Unfortunately the year-long waiting period for temple marriage after a civil ceremony has caused me heartache on two different occasions, and once was a definitive factor in my divorce.
I married a convert who was the only member in her family. Her mother was evangelical Christian and did not look upon Mormons very favorably. When my ex-wife moved to Utah (we hadn’t met yet) her mother was not thrilled about the idea of her moving to a Mormon-dominated area. When she told her mother she was being baptized, her mother’s exact words were, “You know I won’t be able to come to your wedding right?”
We eventually met and fell in love. When she told her mother, she was understandably upset. But we decided to go along with a temple wedding and held it in Utah, not in Pennsylvania where her entire family lived. We offered to hold a wedding closer to her family, but her mother said she would not even drive my fiancé to the temple and drop her off. I was too stubborn to even consider a civil ceremony at the time.

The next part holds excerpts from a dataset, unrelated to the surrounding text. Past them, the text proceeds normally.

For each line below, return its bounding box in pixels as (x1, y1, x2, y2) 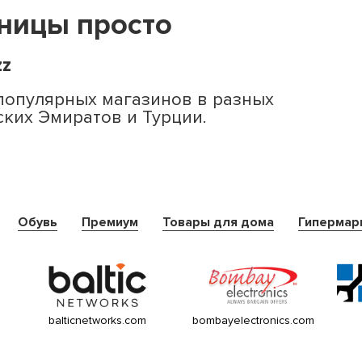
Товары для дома (162, 214, 274, 230)
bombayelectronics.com (192, 314, 315, 327)
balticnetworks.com (48, 314, 147, 327)
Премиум (82, 214, 138, 230)
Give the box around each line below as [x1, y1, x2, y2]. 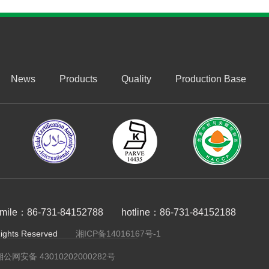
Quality [121, 74, 151, 85]
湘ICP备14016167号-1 [75, 229, 161, 239]
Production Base [175, 74, 246, 85]
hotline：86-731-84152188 [121, 207, 236, 218]
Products [59, 74, 97, 85]
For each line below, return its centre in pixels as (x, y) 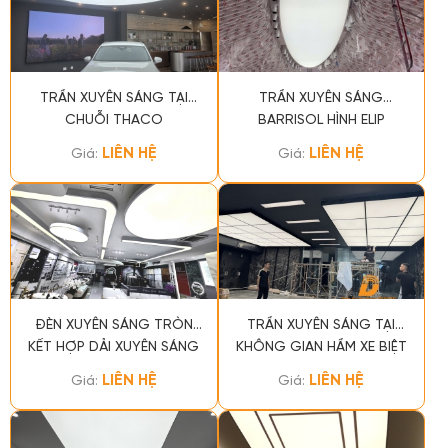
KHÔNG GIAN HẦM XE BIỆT (321, 347)
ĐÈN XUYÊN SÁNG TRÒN (113, 325)
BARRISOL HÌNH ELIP (321, 121)
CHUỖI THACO (113, 121)
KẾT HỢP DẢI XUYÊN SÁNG (114, 347)
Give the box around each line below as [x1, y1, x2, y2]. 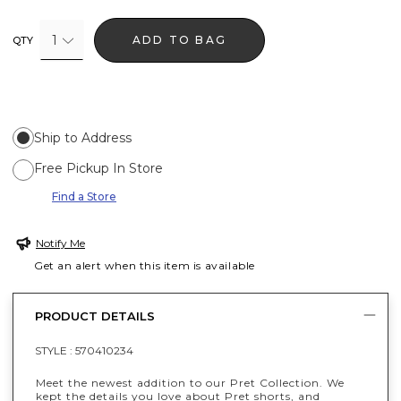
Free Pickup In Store [34, 159, 163, 176]
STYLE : [35, 343, 75, 357]
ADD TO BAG [132, 32, 227, 47]
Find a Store [52, 189, 116, 203]
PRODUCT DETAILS [35, 309, 155, 324]
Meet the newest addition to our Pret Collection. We [36, 375, 345, 389]
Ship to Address [34, 129, 132, 146]
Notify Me [36, 235, 85, 250]
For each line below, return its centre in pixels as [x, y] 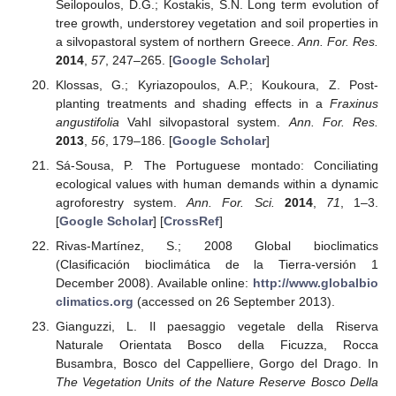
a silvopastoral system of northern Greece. [176, 41]
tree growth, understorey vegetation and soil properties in [217, 23]
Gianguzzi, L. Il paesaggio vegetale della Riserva [217, 327]
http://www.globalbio [316, 283]
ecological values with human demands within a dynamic [217, 184]
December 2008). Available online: [154, 283]
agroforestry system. [121, 203]
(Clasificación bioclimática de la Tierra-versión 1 [217, 265]
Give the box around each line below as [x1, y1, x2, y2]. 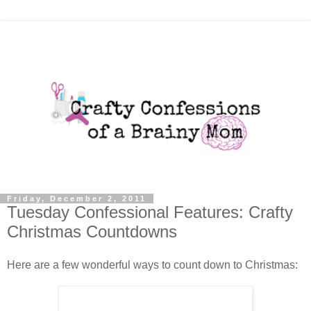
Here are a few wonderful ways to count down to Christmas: [7, 258, 298, 271]
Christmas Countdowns [7, 222, 177, 242]
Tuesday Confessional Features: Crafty [7, 203, 293, 222]
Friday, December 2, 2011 [7, 194, 146, 203]
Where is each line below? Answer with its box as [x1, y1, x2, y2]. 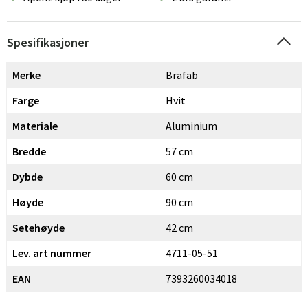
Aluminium [166, 119, 217, 133]
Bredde [12, 144, 46, 158]
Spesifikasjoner [7, 34, 89, 50]
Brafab [166, 68, 198, 82]
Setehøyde [12, 221, 65, 234]
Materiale [12, 119, 58, 133]
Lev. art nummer [12, 246, 91, 260]
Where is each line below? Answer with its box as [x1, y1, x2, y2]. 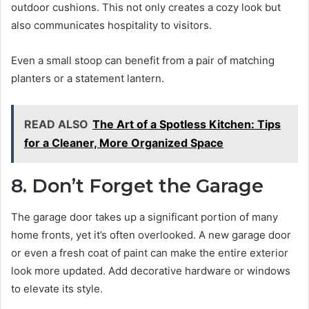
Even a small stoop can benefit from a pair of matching [11, 54, 275, 68]
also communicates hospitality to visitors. [11, 19, 212, 32]
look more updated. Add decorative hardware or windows [11, 263, 290, 277]
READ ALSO [24, 117, 88, 132]
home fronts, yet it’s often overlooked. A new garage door [11, 228, 291, 241]
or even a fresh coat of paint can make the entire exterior [11, 246, 288, 259]
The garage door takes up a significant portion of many [11, 210, 278, 223]
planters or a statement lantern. [11, 72, 164, 86]

Her mother was devastated and hurt on the day of our wedding, and it only served to harder her heart towards the church. She became more antagonistic, and when we invited her to visit us in Utah she refused, because she said that her relationship with Jesus would be damaged. She never forgave my wife for getting married in the temple.

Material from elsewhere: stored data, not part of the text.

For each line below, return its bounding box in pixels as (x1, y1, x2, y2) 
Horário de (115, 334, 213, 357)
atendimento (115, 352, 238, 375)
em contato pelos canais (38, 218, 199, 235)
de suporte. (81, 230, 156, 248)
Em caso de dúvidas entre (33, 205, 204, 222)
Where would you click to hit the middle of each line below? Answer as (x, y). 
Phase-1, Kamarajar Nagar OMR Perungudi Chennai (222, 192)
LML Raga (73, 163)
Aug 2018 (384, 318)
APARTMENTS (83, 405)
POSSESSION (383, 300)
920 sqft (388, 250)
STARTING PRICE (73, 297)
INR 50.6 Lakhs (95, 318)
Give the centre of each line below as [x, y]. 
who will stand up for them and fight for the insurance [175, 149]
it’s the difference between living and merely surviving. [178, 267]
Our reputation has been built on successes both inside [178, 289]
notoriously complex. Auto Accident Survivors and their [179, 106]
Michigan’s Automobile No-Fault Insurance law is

The tension got so bad between them that I became upset and wrote my in-laws out of my life. I know this was the wrong step, but I was so blinded that I could not/would not accept that they had legitimately had their feelings hurt because of our wedding. This naturally caused tension in my marriage, and we fought about it regularly.
This was not the sole factor in our eventual divorce, but I know that it played a part in it. Had we been able to have a civil ceremony where her mother could have been invited, not only would it perhaps have softened her feelings toward the church, but it would have not caused so much tension within her mother-daughter relationship and within our marriage.

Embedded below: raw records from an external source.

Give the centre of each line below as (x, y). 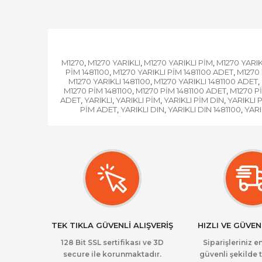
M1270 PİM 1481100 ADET (181, 91)
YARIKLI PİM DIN (194, 100)
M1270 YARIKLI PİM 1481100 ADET (173, 72)
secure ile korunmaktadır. (112, 254)
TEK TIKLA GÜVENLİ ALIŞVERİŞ (112, 225)
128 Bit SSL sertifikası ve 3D (112, 242)
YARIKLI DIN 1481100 (204, 109)
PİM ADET (99, 109)
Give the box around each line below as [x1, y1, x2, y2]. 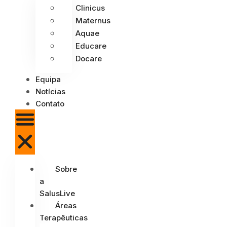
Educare [75, 41, 106, 51]
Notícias [35, 86, 65, 96]
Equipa [35, 74, 61, 84]
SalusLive [40, 188, 75, 199]
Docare [75, 53, 102, 63]
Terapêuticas [40, 213, 88, 223]
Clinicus [75, 3, 105, 13]
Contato [35, 98, 64, 108]
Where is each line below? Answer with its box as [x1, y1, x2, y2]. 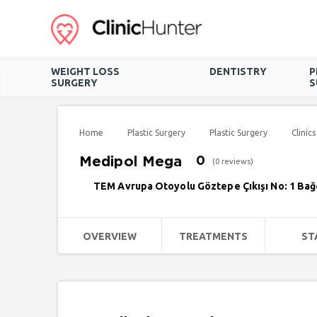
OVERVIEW [82, 231, 137, 242]
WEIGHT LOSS [51, 66, 120, 77]
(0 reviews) [212, 157, 254, 166]
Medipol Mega [79, 155, 183, 169]
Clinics [292, 128, 316, 137]
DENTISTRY [209, 66, 267, 77]
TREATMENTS [178, 231, 248, 242]

Unfortunately this policy played a part in my second marriage as well. When I got engaged, I went through the steps to get approval to get married again in the temple. This process was very lengthy and caused a lot of worry and heartache for both my fiancé and myself. We had set a date to be married, but were still waiting on a clearance for me to be wed again in the temple. My wife’s family was upset that we were even planning a wedding without having a temple date set, which caused tension between her and her parents and sisters. We were prepared to wait a year to be sealed and go along with the wedding as planned, but there was much heartache and hurt caused by this policy because of the waiting process, and because of family members who did not understand our situation. Thankfully the clearance went through, but we were prepared to live a year with people whispering behind our backs about how we had not gotten married in the temple, and being forced to explain to family
and friends that we were worthy in every aspect. Had the year-long wait not been in place and the clearance not gone through, we could have simply gotten married and then sealed as soon as we received permission and not be forced to wait a year.
I honestly believe that this policy causes more heartache and disappointment, and that the US Saints should be held to the same standards as the rest of the Saints throughout the world who do not have the waiting period.